I often thought about waiting until the children were in bed to enjoy a fire with Roy but most nights by the time that opportunity rolled around we were both too tired to build or enjoy a fire.

And so last year I finally felt like I could enjoy a fire without having to stand guard the entire time it was burning. And so comes the fun part, learning to build a fire. Most of the time I would just tell Roy that I wanted a fire and would wait for him to come home and get it started. But then last spring on a could rainy afternoon I decided it would be wonderful to welcome the kids home from school with a roaring fire and a dinner in front of it.  Roy wouldn't be home that evening until late, so I set myself to the task. I took the fire-starters that sat by the wood and laid them carefully on the grates I layered the split logs on top with a little kindling and struck the match. Whoosh! up went the beautiful flames. I sat and watch for a minute as the crackled and burned and then ran upstairs to begin dinner. Moments later I looked into the family room to only to see some charred wood and a little smoke curling up into the chimney. What!? I ran back down to investigate. The fire-starters and the kindling had burned up but the logs were still there. How could that be? I couldn't figure it out so I started over. After about 2 hours of the same process, frustrated, in tears, hungry, by now the kids were home and I was tired of the them telling me the fire had gone out yet again, I finally gave up. I just couldn't do it. I can light a charcoal grill and start a bonfire, but this I just couldn't seem to do.

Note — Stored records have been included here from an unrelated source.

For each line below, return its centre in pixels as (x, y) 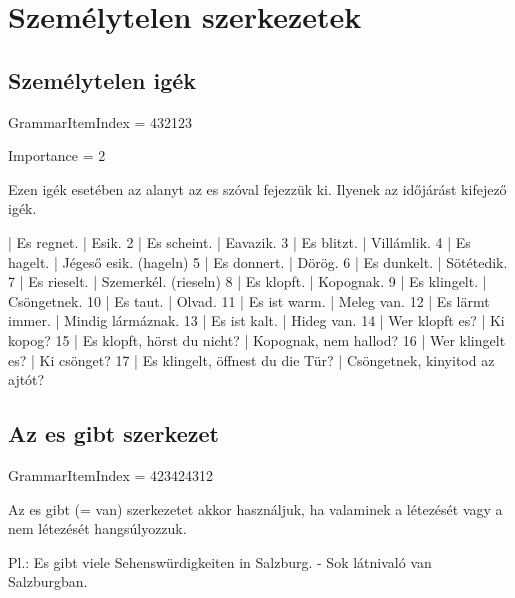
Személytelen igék (102, 79)
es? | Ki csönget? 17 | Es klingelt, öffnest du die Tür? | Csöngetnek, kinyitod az (251, 359)
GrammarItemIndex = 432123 (100, 121)
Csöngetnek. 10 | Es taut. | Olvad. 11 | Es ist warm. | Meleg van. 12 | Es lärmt (249, 300)
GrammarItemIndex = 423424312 (111, 474)
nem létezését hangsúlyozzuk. (97, 528)
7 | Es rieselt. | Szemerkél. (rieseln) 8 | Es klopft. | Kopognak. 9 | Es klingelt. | (247, 281)
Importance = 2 (57, 155)

After that night the days became warm, sunny and beautiful, so for the next few months I didn't even think about a fire. Then last week the weather turned nasty, I was working from home, I had suffered through a rough morning involving my dishwasher and a lot of water on the floor and I thought to myself wouldn't it be nice to sit by a roaring fire with a cup of coffee to work. I decided I could do this, I could start a fire. So I moved the screen away and there sat the logs from last spring that I couldn't get to burn. (yes that's right I had thought so little about a fire I hadn't even cleaned out the fireplace.) So my first thought was, those have got to be dry enough to burn now.  I grabbed the last two fire-starters, a little newspaper and some kindling. I carefully read the instructions on the fire-starters, I built the fire accordingly and struck the match. This time instead of a whoosh! two slow flames began burning, the paper caught and then the kindling began to burn. The crackling, the warmth it was perfect. I watched for about 10 minutes then went to the kitchen to make a some coffee. When I returned to the basement my face dropped in disappointment. No flames, no crackling, just a few smoldering pieces of wood. AGGGGHHHHH! This fire was not going to get the best of me. I gathered more newspaper, some sticks the kids had collected and set to work. I was going to have a fire! Half a box of matches, every old school paper I could find and an hour later I still had no fire. I took a deep breathe, walked upstairs to fix my cup of coffee(someday I'll tell you why that didn't help my mood). I was done.

I  gave up on a fire for that day but that didn't stop me from wanting one again. Last night on the way home from the kids' martial arts class I couldn't help but want to try again. I stopped at the store, grabbed some more fire-starters (and a little wine I figured I could enjoy it by the fire  or use it to calm my nerves) and we headed home. It only took me two tries and last night this is what I had:
Have I finally learned the proper technique for building a fire, maybe. But it sure was nice to have a little success last night.